The World’s News, 10th October 1953. Part of the Sydney Woollen Mills.  (This last link is of a post showing an example of the Boer War buttons.)

1st October 2019


I’m revisiting my Lansing Company Inc catalogues from 1951-1961. I thought they might help with indentifying the types of plastics used. I immediately hit a problem; they are describing as bakelite many buttons that test negative to simichrome polish, are light weight and also include white examples! Perhaps they are a phenolic plastic, but they can’t be bakelite. Bakelite is weighty,  turns simichrome from pink to yellow, and white oxidises quickly to yellow.

Polyester (or not?)

These below were labelled as polyester in my catalogues: they all have a glistening, oily, slightly translucent appearance. As light plays on the surface, the colour varies in shade.

This site explains how polyester buttons are made.

According to

“Polyester is a very common material for buttons because it is a type of plastic that makes it perfect for all types of buttons. Polyester is inexpensive, looks great, and can be dyed a variety of colors. Sometimes, red carbonate is added to polyester to make buttons that have the pearlescent sheen of shell buttons, but the truth is, polyester buttons offer so many options that it is all but impossible not to find something you love when you choose buttons made of this material.

Polyester buttons make it easy to button and unbutton a dress or blouse, and if you choose polyester buttons, they can even mimic other button materials, which means you are always guaranteed to get what you love without paying a fortune. Polyester buttons can be made to look like wood, pearl, or any other type of button, thanks to their versatility and the fact that they come in so many designs and colors.

For most non-professionals, therefore, it is virtually impossible to look at a button and determine whether it is made of polyester, wood, or any other type of button-making material. Most polyester buttons vary greatly when it comes to shading, luster, and brightness, so they can be light or dark, formal or casual, large or small, meaning you are always guaranteed to get something spectacular in the end.”
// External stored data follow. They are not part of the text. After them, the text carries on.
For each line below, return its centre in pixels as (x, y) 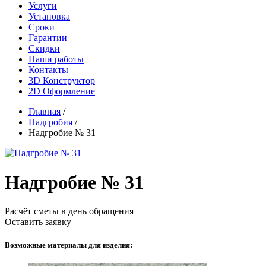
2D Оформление (62, 91)
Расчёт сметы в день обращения (69, 211)
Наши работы (56, 59)
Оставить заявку (38, 222)
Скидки (44, 49)
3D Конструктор (62, 81)
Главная (45, 112)
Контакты (48, 70)
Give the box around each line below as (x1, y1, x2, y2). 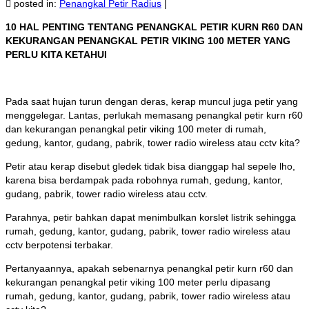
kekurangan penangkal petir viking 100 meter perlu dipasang (6, 277, 270, 288)
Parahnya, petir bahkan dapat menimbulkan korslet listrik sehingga (6, 212, 296, 223)
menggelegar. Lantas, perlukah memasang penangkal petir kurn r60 (6, 110, 303, 121)
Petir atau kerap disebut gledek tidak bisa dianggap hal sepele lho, (6, 161, 295, 172)
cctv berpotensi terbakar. (6, 239, 113, 251)
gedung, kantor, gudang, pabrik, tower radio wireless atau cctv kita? (6, 137, 300, 149)
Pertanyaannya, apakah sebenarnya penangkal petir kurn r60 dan (6, 263, 293, 275)
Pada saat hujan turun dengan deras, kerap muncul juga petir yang (6, 96, 298, 108)
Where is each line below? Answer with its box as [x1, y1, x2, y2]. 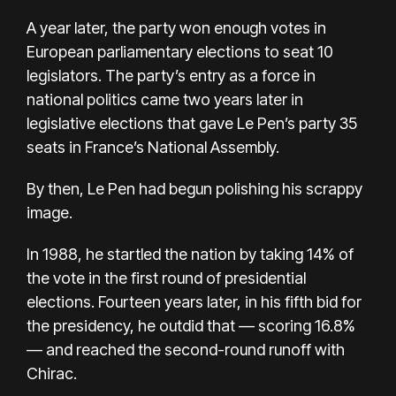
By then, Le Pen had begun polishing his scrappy [27, 179, 362, 199]
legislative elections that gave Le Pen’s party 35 [27, 114, 357, 133]
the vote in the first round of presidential [27, 269, 306, 288]
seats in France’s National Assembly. [27, 138, 279, 157]
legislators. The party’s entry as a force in [27, 66, 316, 86]
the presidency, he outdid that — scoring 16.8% [27, 316, 355, 336]
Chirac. [27, 364, 77, 384]
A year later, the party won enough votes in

I confess that these above buttons look like many that were sold on Leda branded cards, which I thought were acrylic (Lucite). It’s a tricky business identifying plastics as they can mimic other substances and each other. According to  the term ”polyester”  most commonly refers to a plastic subtype called polyethylene terephthalate (PET). Wikipedia tells me that polyesters are a family of plastics that can be both themosetting or thermoplastic, which doesn’t help me with hot needle testing, although my polyester buttons had no smell with hot water testing and were resistant to a hot needle for what its worth!

According to an article in the Pioneer Button Club, July 2018, polyester has taken over from acrylics for high end buttons being produced today. The author also bemoaned the lack f a “foolproof, non-destructive way to tell acrylic from polyester 100% of the time.